Cancer cells 'move out' to escape regulatory neighbours
March, 2012
Cancer is the name given to illnesses that involve the growth of tumours, which can develop from any cell type in the body. The development of a tumour starts when just one cell, or a small group of cells, starts to multiply uncontrollably. Genetic alternations may not be enough to explain how cells proliferate, manage to survive, and escape the regulatory signals from other surrounding cells that would normally limit cell growth. The impact of cell organisation around mutant cells is an area of study that could increase the understanding of cancer development.
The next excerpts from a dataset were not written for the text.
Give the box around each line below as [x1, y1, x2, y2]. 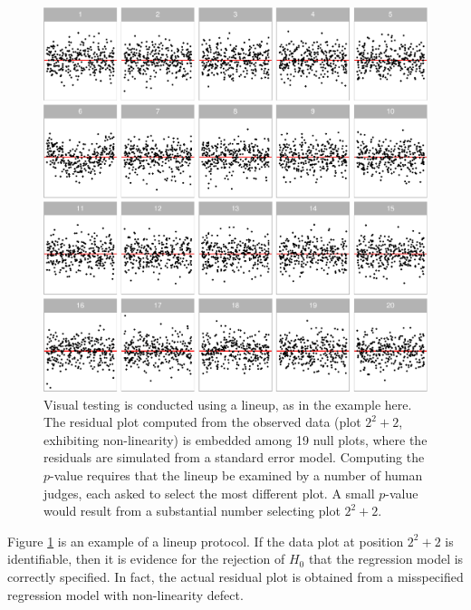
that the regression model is [308, 549, 464, 568]
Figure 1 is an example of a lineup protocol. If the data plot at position [7, 531, 404, 550]
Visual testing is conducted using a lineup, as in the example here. [43, 394, 412, 413]
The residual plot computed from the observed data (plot [43, 412, 361, 431]
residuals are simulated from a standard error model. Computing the [43, 448, 425, 467]
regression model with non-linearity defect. [7, 585, 244, 604]
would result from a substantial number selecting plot [43, 501, 341, 520]
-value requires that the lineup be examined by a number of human [50, 465, 423, 484]
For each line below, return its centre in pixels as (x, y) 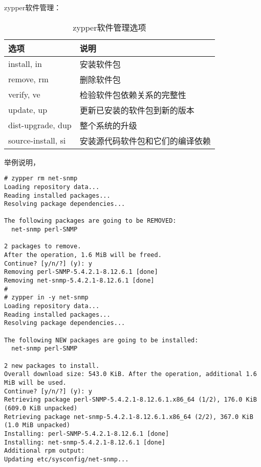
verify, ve (24, 95)
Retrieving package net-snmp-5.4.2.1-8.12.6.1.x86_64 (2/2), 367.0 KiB (129, 417)
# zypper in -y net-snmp (46, 298)
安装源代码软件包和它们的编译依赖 (145, 141)
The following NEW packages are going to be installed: (101, 340)
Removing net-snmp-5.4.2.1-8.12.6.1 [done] (79, 281)
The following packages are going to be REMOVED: (90, 221)
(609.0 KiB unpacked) (41, 408)
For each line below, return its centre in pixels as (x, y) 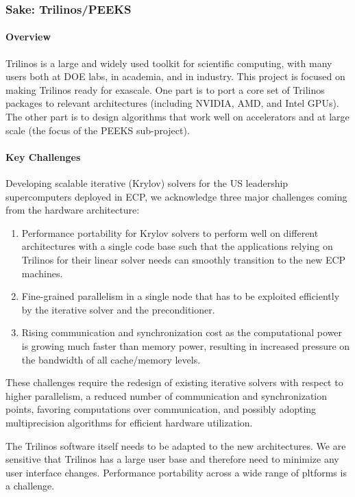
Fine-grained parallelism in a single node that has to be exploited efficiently (181, 296)
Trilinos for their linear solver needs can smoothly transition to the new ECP (184, 259)
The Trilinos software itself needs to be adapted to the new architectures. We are (176, 445)
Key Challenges (43, 156)
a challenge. (30, 486)
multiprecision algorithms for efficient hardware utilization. (129, 422)
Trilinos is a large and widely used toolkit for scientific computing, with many (169, 63)
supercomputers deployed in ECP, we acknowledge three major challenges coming (176, 196)
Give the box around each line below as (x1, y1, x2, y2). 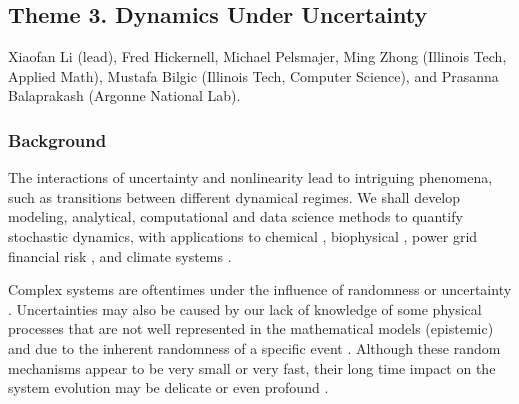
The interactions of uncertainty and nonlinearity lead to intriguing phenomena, (8, 167, 493, 188)
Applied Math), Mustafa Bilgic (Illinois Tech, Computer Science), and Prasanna (8, 65, 499, 86)
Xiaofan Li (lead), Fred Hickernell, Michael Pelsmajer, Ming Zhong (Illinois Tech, (8, 46, 507, 67)
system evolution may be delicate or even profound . (8, 377, 329, 398)
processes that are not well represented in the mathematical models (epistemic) (8, 318, 494, 339)
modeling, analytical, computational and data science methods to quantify (8, 206, 463, 227)
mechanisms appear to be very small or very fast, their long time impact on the (8, 357, 496, 378)
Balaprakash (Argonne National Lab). (8, 85, 241, 106)

Leung and Brugge have reproduced the early stages of tumour development in a 3-dimensional cell culture system. Using MCF10A non-transformed human mammary epithelial cells the authors were able to grow polarised growth arrested acinar structures with a hollow lumen on a reconstituted basement membrane. They then modelled oncogene induction in single cells within these 3-dimensional acini to study how sporadic mutant cells develop within organised epithelial cells. It was found that single cells over-expressing ERBB2 dissociated from the epithelial layer and translocated to the lumen. Blocking cell proliferation did not inhibit translocation but blocking translocation prevented clonal outgrowth. The authors observed compromised basement membrane in the area with ERBB2 over-expressing cells leading them to propose that translocation is triggered by a disturbance of local cell-matrix adhesion. Results suggest that ERBB2-mediated clonal expansion involves an initial cell translocation, which allows cells to escape the regulatory environment of epithelial cells. Studies were carried out using Nikon A1 & C1 confocal microscopes, and Nikon Ti-E inverted microscope with CSU-X1 spinning disk confocal from the Nikon Imaging Centre at Harvard Medical School.